Python 2.7 Matching exact string in a string of a CSV file
I have a csv file containing rows in a specific column and other values in others. I also have a list of strings. Moving through the lines, I want to check if exactly one of the lines in the list is contained in the line of the csv file. If so, this line should be written to a new csv file.

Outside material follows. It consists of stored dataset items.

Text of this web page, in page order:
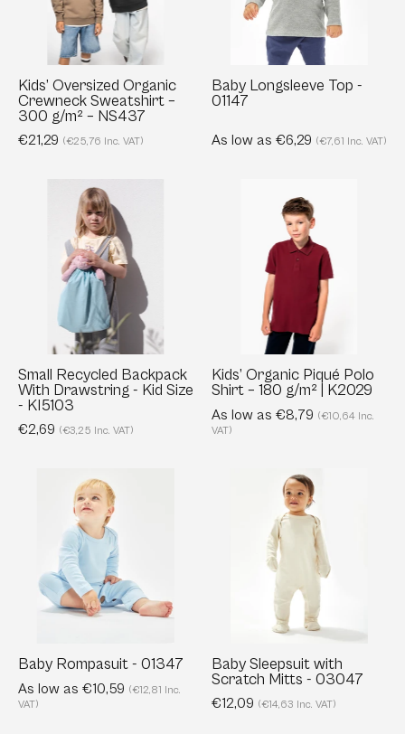
–
300
g/m²
–
NS437
Kids’ Oversized Organic
Crewneck Sweatshirt –
300 g/m² – NS437
€21,29 (€25,76 Inc. VAT)
Baby Longsleeve Top -
01147
As low as €6,29 (€7,61 Inc. VAT)
Small
Recycled
Backpack
With
Drawstring
-
Kid
Size
-
KI5103
Small Recycled Backpack
With Drawstring - Kid Size
- KI5103
€2,69 (€3,25 Inc. VAT)
Organic
Piqué
Polo
Shirt
180
g/m²
|
K2029
Kids’ Organic Piqué Polo
Shirt – 180 g/m² | K2029
As low as €8,79 (€10,64 Inc.
VAT)
Baby
Rompasuit
-
01347
Baby Rompasuit - 01347
As low as €10,59 (€12,81 Inc.
VAT)
Baby
Sleepsuit
with
Scratch
Mitts
-
03047
Baby Sleepsuit with
Scratch Mitts - 03047
€12,09 (€14,63 Inc. VAT)
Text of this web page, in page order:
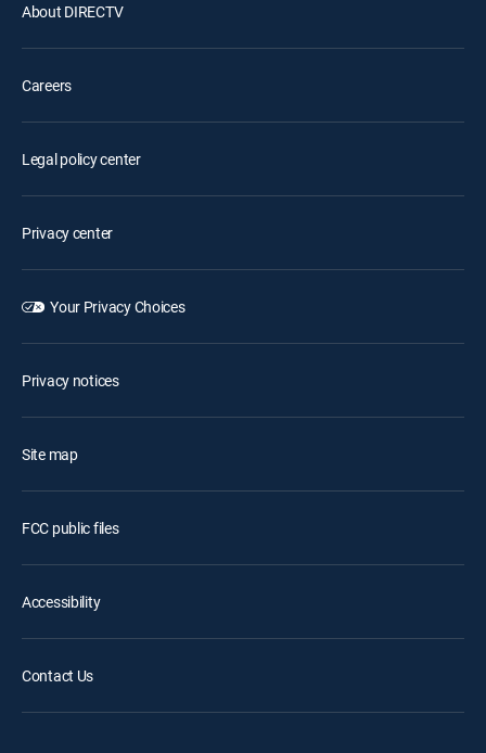
About DIRECTV
Careers
Legal policy center
Privacy center
Your Privacy Choices
Privacy notices
Site map
FCC public files
Accessibility
Contact Us
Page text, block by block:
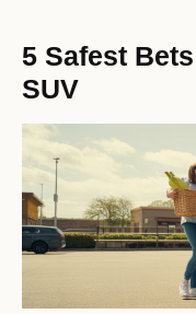
5 Safest
SUV

The csv file is a list of lines like:
22/06/2017 04:00:32 | string1 | value1
22/06/2017 04:00:32 | string11 | value2
22/06/2017 04:00:32 | string2 | value3
22/06/2017 04:00:32 | string3 | value4
I wrote this code, it works fine, but does not account for exact string matching.
import os, csv
def filter_csv(folderpath):
list1 = [
('name1',1,'string1','value1'),
('name2',2,'string2','value2'),
('name3',3,'string3','value3'),
('name4',4,'string4','value4'),
...
]
def column(matrix, i):
return [row[i] for row in matrix]
col = column(list1,2)
for file in os.listdir("%s" % folderpath):
if file.endswith(".csv"):
new_file = 'new_'+file
filepath = os.path.join("%s" % folderpath, file)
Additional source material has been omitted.